* _Items listed in a dataset_:
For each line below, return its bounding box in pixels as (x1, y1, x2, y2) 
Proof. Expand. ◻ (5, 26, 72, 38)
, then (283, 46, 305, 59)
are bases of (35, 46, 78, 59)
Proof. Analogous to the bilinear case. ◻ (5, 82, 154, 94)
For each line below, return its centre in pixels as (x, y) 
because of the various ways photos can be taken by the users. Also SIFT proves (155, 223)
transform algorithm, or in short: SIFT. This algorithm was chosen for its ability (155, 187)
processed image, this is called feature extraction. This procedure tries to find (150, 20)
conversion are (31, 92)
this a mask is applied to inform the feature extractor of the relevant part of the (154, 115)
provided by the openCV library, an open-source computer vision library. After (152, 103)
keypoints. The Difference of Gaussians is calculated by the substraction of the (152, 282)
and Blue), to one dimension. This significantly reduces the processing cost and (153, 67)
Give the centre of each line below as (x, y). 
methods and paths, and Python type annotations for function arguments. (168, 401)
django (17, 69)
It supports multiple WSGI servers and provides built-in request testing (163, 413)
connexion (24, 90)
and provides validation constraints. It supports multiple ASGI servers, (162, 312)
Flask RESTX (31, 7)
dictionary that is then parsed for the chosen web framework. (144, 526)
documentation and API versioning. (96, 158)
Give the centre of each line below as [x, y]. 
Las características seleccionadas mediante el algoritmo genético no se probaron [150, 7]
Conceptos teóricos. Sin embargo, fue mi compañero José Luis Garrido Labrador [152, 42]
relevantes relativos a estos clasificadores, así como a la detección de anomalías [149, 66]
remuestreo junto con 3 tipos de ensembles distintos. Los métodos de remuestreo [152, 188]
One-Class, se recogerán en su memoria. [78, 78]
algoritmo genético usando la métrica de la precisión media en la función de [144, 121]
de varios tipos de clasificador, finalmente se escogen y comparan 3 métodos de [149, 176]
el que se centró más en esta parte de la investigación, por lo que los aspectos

* _REQUIRED WORK_: Return, from the data, each line where the string "then" occurs.

* _SOLVED EXERCISE_:
, then (283, 46, 305, 59)
dictionary that is then parsed for the chosen web framework. (144, 526)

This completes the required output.